Schillinger Wins Health Literacy in Advancing Patient Safety Award
Dean Schillinger, MD, associate professor of medicine, has been awarded the first annual Health Literacy in Advancing Patient Safety Award.
The award was created to recognize an individual, group or organization that has made significant strides in health literacy to improve patient safety and quality of care.
Schillinger is director of the UCSF Center for Vulnerable Populations at San Francisco General Hospital Medical Center (SFGHMC).

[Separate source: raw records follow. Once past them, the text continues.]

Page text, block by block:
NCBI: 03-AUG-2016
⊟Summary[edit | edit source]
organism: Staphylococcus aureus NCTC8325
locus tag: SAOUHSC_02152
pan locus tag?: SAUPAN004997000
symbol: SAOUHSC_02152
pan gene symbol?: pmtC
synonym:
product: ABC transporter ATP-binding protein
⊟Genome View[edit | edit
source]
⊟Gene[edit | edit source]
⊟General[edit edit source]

His research focuses on health communication, chronic disease care, health policy and advocacy, literacy, education and health, and public systems of care.
He has developed patient-directed communication tools to improve safety and quality, including visual communication tools for medication safety and automated diabetes telephone support to improve quality of care and carry out safety surveillance in outpatient care. This work has informed important policy initiatives, including the Joint Commission's work on ambulatory patient safety in 2007 and the US Surgeon General's Workshop on Improving Health Literacy in 2008.

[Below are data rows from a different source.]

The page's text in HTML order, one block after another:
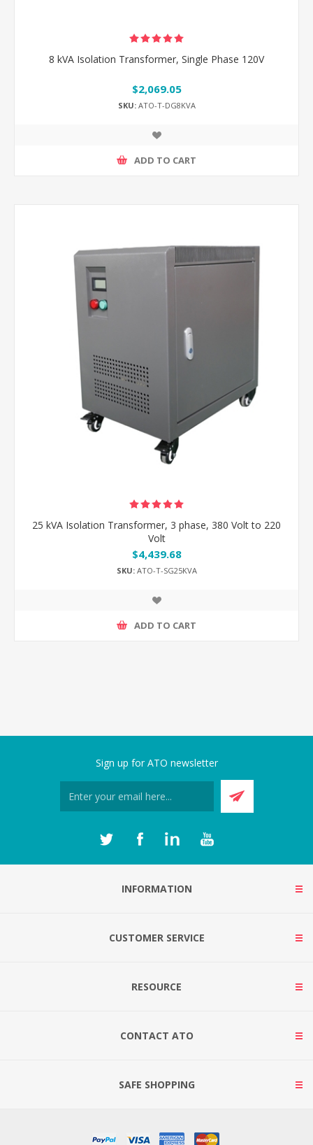
8 kVA Isolation Transformer, Single Phase 120V
$2,069.05
SKU:ATO-T-DG8KVA
ADD TO CART
25 kVA Isolation Transformer, 3 phase, 380 Volt to 220
Volt
$4,439.68
SKU:ATO-T-SG25KVA
ADD TO CART
Sign up for ATO newsletter
INFORMATION
CUSTOMER SERVICE
RESOURCE
CONTACT ATO
SAFE SHOPPING
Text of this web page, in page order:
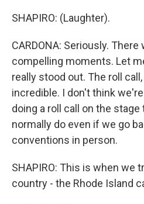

Last year, Schillinger led a research team that developed a simple tool that improves the effectiveness of communication between doctors and patients about prescribed medications, and results in dramatic improvements in health and safety.
The new communication tool involves a computer-generated weekly calendar with color images of the medication to be taken each day, combined with instructions written in English or in a patient's native language if the patient does not speak English. The researchers call it a VMS, for visual medication schedule. Research findings about the tool are reported in the October 2007 issue of the Joint Commission Journal on Quality and Patient Safety.
Schillinger was nominated for this prestigious award by Talmadge King, MD, chair of the Department of Medicine in the UCSF School of Medicine, in recognition of the enormous and impactful body of work created by Schillinger and his team at SFGHMC.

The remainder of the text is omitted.